• _DATA RECORDS_

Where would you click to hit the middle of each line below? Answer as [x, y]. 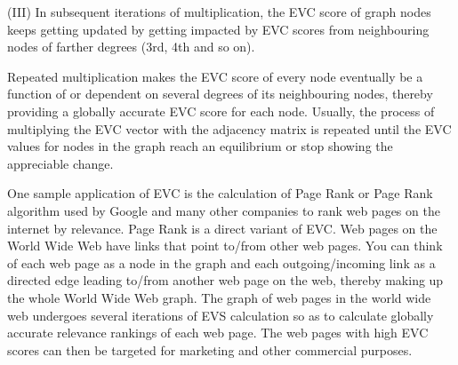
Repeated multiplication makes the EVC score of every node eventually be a [215, 76]
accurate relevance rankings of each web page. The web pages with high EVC [218, 333]
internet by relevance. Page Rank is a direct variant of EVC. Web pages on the [222, 228]
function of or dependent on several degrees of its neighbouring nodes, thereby [220, 94]
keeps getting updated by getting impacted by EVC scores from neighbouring [218, 29]
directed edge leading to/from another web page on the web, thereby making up [225, 280]
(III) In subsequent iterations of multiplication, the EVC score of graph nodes [219, 12]
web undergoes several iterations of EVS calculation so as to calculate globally [221, 315]
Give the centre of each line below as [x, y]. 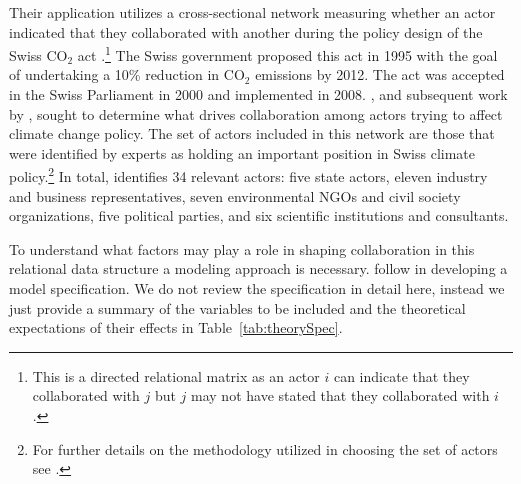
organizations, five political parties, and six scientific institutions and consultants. [259, 215]
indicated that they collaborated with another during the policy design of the [246, 31]
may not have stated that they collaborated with [340, 395]
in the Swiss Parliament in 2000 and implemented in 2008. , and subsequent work [258, 94]
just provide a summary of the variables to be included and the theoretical [237, 307]
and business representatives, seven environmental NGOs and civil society [235, 195]
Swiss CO [38, 54]
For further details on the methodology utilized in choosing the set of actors [265, 448]
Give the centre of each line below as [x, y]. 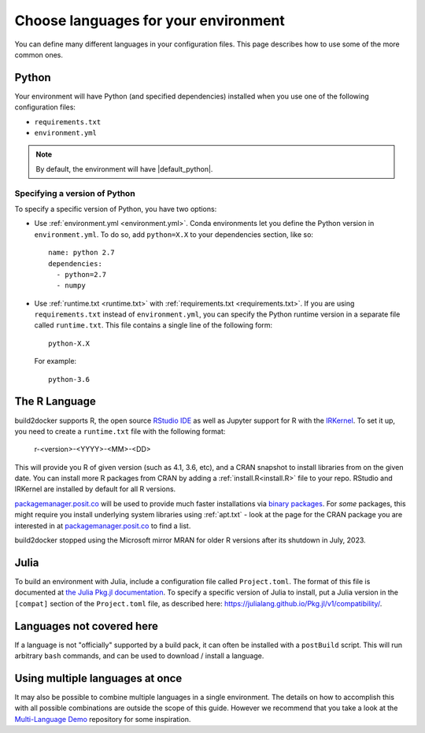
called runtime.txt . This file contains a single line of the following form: [153, 325]
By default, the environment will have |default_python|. [124, 168]
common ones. [39, 54]
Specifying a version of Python [75, 193]
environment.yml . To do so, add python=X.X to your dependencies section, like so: [174, 234]
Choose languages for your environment [150, 20]
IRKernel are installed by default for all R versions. [95, 489]
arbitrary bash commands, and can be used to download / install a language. [139, 656]
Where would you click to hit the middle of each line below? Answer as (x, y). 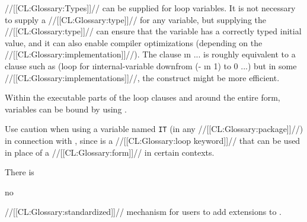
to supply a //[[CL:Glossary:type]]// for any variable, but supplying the (136, 19)
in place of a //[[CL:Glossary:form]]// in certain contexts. (110, 152)
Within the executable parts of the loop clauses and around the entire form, (143, 97)
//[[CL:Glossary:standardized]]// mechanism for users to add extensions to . (143, 212)
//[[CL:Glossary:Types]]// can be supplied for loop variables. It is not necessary (150, 8)
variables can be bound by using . (66, 109)
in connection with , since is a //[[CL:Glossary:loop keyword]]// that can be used (153, 140)
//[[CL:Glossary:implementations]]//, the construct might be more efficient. (142, 77)
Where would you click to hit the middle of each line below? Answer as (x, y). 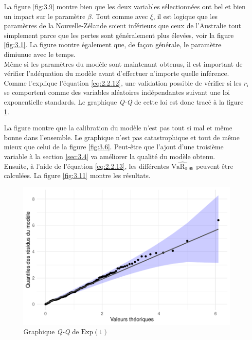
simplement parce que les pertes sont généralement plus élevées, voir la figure (119, 35)
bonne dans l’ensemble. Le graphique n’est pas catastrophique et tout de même (122, 137)
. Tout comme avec (120, 16)
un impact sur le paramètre (45, 16)
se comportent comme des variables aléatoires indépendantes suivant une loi (117, 92)
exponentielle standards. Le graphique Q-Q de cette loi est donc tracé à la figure (124, 101)
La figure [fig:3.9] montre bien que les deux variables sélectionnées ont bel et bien (125, 6)
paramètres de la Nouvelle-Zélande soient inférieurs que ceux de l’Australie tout (123, 26)
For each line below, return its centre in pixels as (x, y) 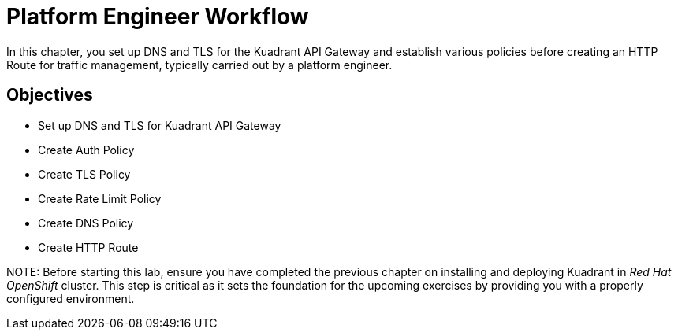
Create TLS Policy (84, 174)
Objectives (50, 95)
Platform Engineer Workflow (158, 17)
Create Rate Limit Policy (100, 198)
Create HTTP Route (88, 247)
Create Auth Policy (86, 150)
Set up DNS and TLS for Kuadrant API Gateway (160, 125)
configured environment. (71, 298)
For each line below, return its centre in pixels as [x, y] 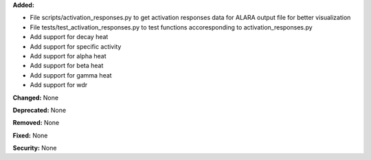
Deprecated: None [40, 110]
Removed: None [36, 123]
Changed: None [35, 98]
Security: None [35, 148]
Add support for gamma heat [71, 75]
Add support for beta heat [67, 66]
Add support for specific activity [76, 46]
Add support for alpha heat [68, 56]
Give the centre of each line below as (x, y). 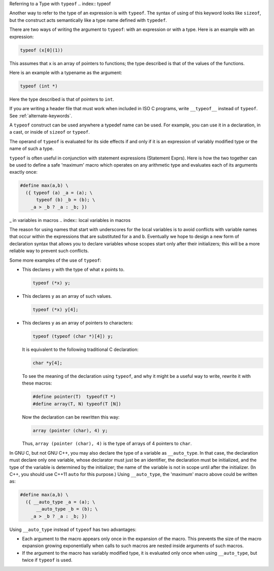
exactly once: (24, 172)
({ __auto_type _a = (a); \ (60, 502)
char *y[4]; (48, 363)
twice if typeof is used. (47, 560)
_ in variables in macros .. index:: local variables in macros (70, 220)
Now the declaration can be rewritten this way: (71, 417)
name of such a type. (32, 149)
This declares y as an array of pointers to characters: (77, 323)
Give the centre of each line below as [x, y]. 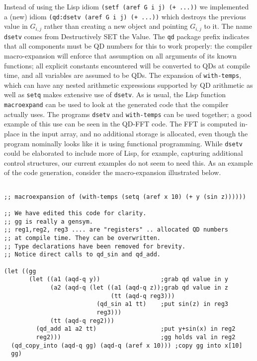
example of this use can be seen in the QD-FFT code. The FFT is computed [121, 124]
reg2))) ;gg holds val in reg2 [136, 337]
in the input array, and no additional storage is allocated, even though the [135, 134]
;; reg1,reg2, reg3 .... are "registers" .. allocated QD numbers [116, 230]
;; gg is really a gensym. [48, 221]
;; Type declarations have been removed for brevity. [95, 246]
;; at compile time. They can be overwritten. [82, 238]
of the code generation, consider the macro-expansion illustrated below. [113, 172]
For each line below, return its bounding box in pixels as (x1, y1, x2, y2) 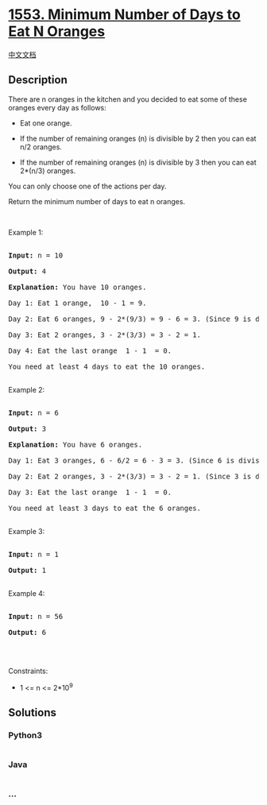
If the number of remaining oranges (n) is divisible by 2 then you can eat (19, 134, 257, 143)
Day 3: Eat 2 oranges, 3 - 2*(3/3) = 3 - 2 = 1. (8, 330, 201, 339)
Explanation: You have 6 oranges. (8, 439, 143, 449)
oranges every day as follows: (8, 103, 107, 112)
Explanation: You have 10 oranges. (8, 282, 147, 292)
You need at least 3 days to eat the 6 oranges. (8, 503, 201, 513)
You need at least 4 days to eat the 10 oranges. (8, 362, 206, 371)
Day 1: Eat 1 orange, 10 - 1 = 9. (8, 298, 147, 308)

• _TASK PROMPT_
Retype, please, exactly the lines that begin with the one containing "This declares y" and end at the last line of the entries above, both included, leaving out pictures.

• _RESULT OF THIS EXERCISE_
This declares y as an array of pointers to characters: (77, 323)
Give the centre of each line below as [x, y]. 
example of this use can be seen in the QD-FFT code. The FFT is computed [121, 124]
reg2))) ;gg holds val in reg2 [136, 337]
in the input array, and no additional storage is allocated, even though the [135, 134]
;; reg1,reg2, reg3 .... are "registers" .. allocated QD numbers [116, 230]
;; gg is really a gensym. [48, 221]
;; Type declarations have been removed for brevity. [95, 246]
;; at compile time. They can be overwritten. [82, 238]
of the code generation, consider the macro-expansion illustrated below. [113, 172]
For each line below, return its bounding box in pixels as (x1, y1, x2, y2) 
If the number of remaining oranges (n) is divisible by 2 then you can eat (19, 134, 257, 143)
Day 3: Eat 2 oranges, 3 - 2*(3/3) = 3 - 2 = 1. (8, 330, 201, 339)
Explanation: You have 6 oranges. (8, 439, 143, 449)
oranges every day as follows: (8, 103, 107, 112)
Explanation: You have 10 oranges. (8, 282, 147, 292)
You need at least 3 days to eat the 6 oranges. (8, 503, 201, 513)
You need at least 4 days to eat the 10 oranges. (8, 362, 206, 371)
Day 1: Eat 1 orange, 10 - 1 = 9. (8, 298, 147, 308)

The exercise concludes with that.